These findings are drawn from a series of semi-structured interviews with these volunteers, carried out in winter 2023. The aim of the study was to understand the value they placed upon the archive. Participants were recruited following an initial visit to the archival base, which enabled me to understand the collection and the work they were carrying out. All participants volunteered to be interviewed. Their roles in the project included one person who was an overall organiser, one group working on the photographic archives—including scanning and labelling photographs—and one group who were auditing the cuttings library. The interviewees additionally included two members of the society’s committee—one of whom had been instrumental in the initial salvage of the material. One participant worked part-time while the others were all fully retired. Another participant was a former employee of the newspaper.
The interviews sought to establish: the value volunteers ascribed to the collection, their personal motivation for taking part, and the ways in which they thought it might be used and which aspects of the collection they personally found interesting. They took place either in the interviewee’s home or virtually, depending on their preference. The recordings were fully transcribed, so that the researcher was familiar with the data, which was then iteratively coded accorded to thematic headings relating to the research questions. The findings have been fully anonymised for publication. The participants were aware that I am a qualified journalist.

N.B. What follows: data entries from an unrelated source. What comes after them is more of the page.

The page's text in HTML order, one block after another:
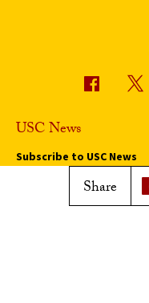
Share
USC News
Subscribe to USC News
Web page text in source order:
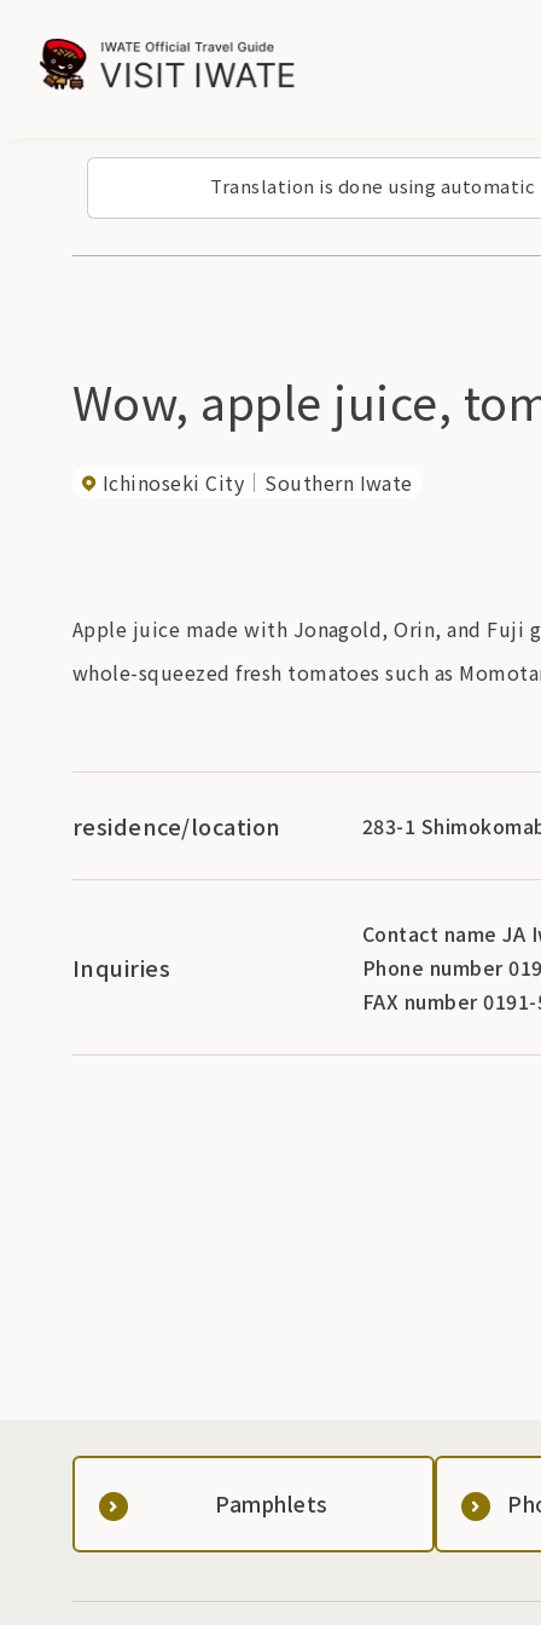
Translation is done using
Wow, apple juice,
Ichinoseki City Southern Iwate
Apple juice made with Jonagold, Orin, and Fuji
whole-squeezed fresh tomatoes such as
residence/location 283-1
Inquiries
Contact name JA
Phone number
FAX number
Pamphlets
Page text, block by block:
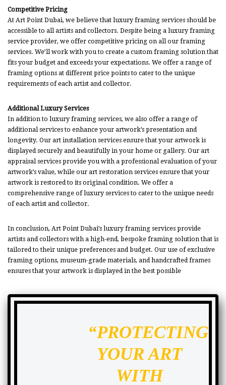
Competitive Pricing
At Art Point Dubai, we believe that luxury framing services should be
accessible to all artists and collectors. Despite being a luxury framing
service provider, we offer competitive pricing on all our framing
services. We’ll work with you to create a custom framing solution that
fits your budget and exceeds your expectations. We offer a range of
framing options at different price points to cater to the unique
requirements of each artist and collector.
Additional Luxury Services
In addition to luxury framing services, we also offer a range of
additional services to enhance your artwork’s presentation and
longevity. Our art installation services ensure that your artwork is
displayed securely and beautifully in your home or gallery. Our art
appraisal services provide you with a professional evaluation of your
artwork’s value, while our art restoration services ensure that your
artwork is restored to its original condition. We offer a
comprehensive range of luxury services to cater to the unique needs
of each artist and collector.
In conclusion, Art Point Dubai’s luxury framing services provide
artists and collectors with a high-end, bespoke framing solution that is
tailored to their unique preferences and budget. Our use of exclusive
framing options, museum-grade materials, and handcrafted frames
ensures that your artwork is displayed in the best possible
“PROTECTING
YOUR ART
WITH
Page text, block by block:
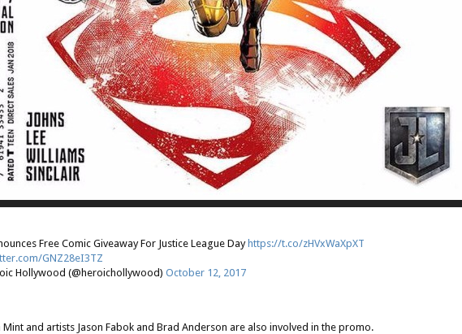
Free Comic Giveaway For Justice League Day https://t.co/zHVxWaXpXT
GNZ28eI3TZ
Hollywood (@heroichollywood) October 12, 2017
Mint and artists Jason Fabok and Brad Anderson are also involved in the promo.
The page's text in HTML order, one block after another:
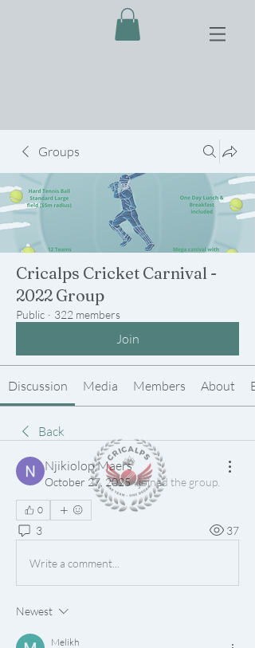
Groups
Cricalps Cricket Carnival -
2022 Group
Public · 322 members
Join
Discussion Media Members About
Back
Njikiolop Maers
October 27, 2025·joined the group.
0
3 37
Write a comment...
Newest
Melikh
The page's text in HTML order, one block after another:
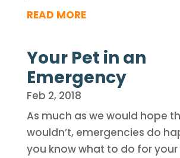
READ MORE
Your Pet in an
Emergency
Feb 2, 2018
As much as we would hope
wouldn’t, emergencies do
you know what to do for

The analysis reveals the value volunteers placed both on the collection and on their involvement in it, value which was often expressed in emotional terms. Interviewee 2 described how the society was ‘astonished’ that the official city archives did not want the collection which they considered to be ‘gold’. This meant they ‘kept going’ (Interviewee 1) to salvage the collection as the newspaper prepared to relocate.
I was in an industrial skip the size of this room digging boxes of slides out and I couldn’t get another box in my car. The boot was full, the back seat was full, the passenger seat. And I looked inside [the skip] and I thought this lot tomorrow is going to be destroyed. Nobody cared. That’s the point—nobody cared. (Interviewee 2)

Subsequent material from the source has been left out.